Andrea S. Rothmeier

Bio: Andrea S. Rothmeier is an academic researcher from Scripps Research Institute. The author has contributed to research in topics: Tissue factor & Integrin. The author has an hindex of 9, co-authored 13 publications receiving 527 citations. Previous affiliations of Andrea S. Rothmeier include Ludwig Maximilian University of Munich.

Protease-activated receptor 2 signaling in inflammation

Abstract: Protease-activated receptors (PARs) are G protein-coupled receptors that are activated by proteolytical cleavage of the amino-terminus and thereby act as sensors for extracellular proteases. While coagulation proteases activate PARs to regulate hemostasis, thrombosis, and cardiovascular function, PAR2 is also activated in extravascular locations by a broad array of serine proteases, including trypsin, tissue kallikreins, coagulation factors VIIa and Xa, mast cell tryptase, and transmembrane serine proteases. Administration of PAR2-specific agonistic and antagonistic peptides, as well as studies in PAR2 knockout mice, identified critical functions of PAR2 in development, inflammation, immunity, and angiogenesis. Here, we review these roles of PAR2 with an emphasis on the role of coagulation and other extracellular protease pathways that cleave PAR2 in epithelial, immune, and neuronal cells to regulate physiological and pathophysiological processes.

Caspase-1–mediated pathway promotes generation of thromboinflammatory microparticles

Abstract: Extracellular ATP is a signal of tissue damage and induces macrophage responses that amplify inflammation and coagulation. Here we demonstrate that ATP signaling through macrophage P2X7 receptors uncouples the thioredoxin (TRX)/TRX reductase (TRXR) system and activates the inflammasome through endosome-generated ROS. TRXR and inflammasome activity promoted filopodia formation, cellular release of reduced TRX, and generation of extracellular thiol pathway–dependent, procoagulant microparticles (MPs). Additionally, inflammasome-induced activation of an intracellular caspase-1/calpain cysteine protease cascade degraded filamin, thereby severing bonds between the cytoskeleton and tissue factor (TF), the cell surface receptor responsible for coagulation activation. This cascade enabled TF trafficking from rafts to filopodia and ultimately onto phosphatidylserine-positive, highly procoagulant MPs. Furthermore, caspase-1 specifically facilitated cell surface actin exposure, which was required for the final release of highly procoagulant MPs from filopodia.

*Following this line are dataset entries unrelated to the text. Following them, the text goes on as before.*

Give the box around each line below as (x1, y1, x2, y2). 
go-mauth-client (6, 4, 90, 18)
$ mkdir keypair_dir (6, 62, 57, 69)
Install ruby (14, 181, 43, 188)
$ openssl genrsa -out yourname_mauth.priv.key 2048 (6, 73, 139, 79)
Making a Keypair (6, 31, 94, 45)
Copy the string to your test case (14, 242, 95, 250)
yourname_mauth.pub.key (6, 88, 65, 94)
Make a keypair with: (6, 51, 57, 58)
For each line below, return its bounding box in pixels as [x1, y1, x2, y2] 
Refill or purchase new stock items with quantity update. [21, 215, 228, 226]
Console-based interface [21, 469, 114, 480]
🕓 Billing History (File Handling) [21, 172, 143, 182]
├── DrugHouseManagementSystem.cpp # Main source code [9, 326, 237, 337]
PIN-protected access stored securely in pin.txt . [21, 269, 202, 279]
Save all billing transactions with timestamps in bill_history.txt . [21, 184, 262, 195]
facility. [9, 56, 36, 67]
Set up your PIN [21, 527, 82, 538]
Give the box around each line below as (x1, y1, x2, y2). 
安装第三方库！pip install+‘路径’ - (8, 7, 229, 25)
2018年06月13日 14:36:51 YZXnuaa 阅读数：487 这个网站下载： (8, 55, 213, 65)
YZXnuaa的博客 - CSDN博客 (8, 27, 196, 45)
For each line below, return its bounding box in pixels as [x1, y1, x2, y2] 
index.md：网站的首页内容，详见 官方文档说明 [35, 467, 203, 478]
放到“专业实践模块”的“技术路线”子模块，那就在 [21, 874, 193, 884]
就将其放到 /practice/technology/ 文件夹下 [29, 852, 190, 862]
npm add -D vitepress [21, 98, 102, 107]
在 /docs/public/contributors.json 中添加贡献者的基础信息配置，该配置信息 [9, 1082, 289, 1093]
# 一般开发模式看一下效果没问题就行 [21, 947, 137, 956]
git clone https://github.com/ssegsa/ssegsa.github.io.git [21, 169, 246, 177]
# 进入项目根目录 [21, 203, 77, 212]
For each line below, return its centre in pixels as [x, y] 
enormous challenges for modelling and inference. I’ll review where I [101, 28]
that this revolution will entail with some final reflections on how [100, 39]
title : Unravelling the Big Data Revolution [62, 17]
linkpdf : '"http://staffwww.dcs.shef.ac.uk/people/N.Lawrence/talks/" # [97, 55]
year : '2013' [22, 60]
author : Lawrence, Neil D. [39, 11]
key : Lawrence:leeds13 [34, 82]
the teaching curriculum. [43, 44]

Together, the results of this study delineate a thromboinflammatory pathway and suggest that components of this pathway have potential as pharmacological targets to simultaneously attenuate inflammation and innate immune cell–induced thrombosis.

Tissue Factor: An Essential Mediator of Hemostasis and Trigger of Thrombosis.

Abstract: Tissue factor (TF) is the high-affinity receptor and cofactor for factor (F)VII/VIIa The TF-FVIIa complex is the primary initiator of blood coagulation and plays an essential role in hemostasis TF is expressed on perivascular cells and epithelial cells at organ and body surfaces where it forms a hemostatic barrier TF also provides additional hemostatic protection to vital organs, such as the brain, lung, and heart Under pathological conditions, TF can trigger both arterial and venous thrombosis For instance, atherosclerotic plaques contain high levels of TF on macrophage foam cells and microvesicles that drives thrombus formation after plaque rupture In sepsis, inducible TF expression on monocytes leads to disseminated intravascular coagulation In cancer patients, tumors release TF-positive microvesicles into the circulation that may contribute to venous thrombosis TF also has nonhemostatic roles For instance, TF-dependent activation of the coagulation cascade generates coagulation proteases, such as FVIIa, FXa, and thrombin, which induce signaling in a variety of cells by cleavage of protease-activated receptors This review will focus on the roles of TF in protective hemostasis and pathological thrombosis

Platelets as Cellular Effectors of Inflammation in Vascular Diseases

Abstract: Platelets are chief effector cells in hemostasis. In addition, they are multifaceted inflammatory cells with functions that span the continuum from innate immune responses to adaptive immunity. Activated platelets have key thromboinflammatory activities in a variety of vascular disorders and vasculopathies. Recently identified inflammatory and immune activities provide insights into the biology of these versatile blood cells that are directly relevant to human vascular diseases.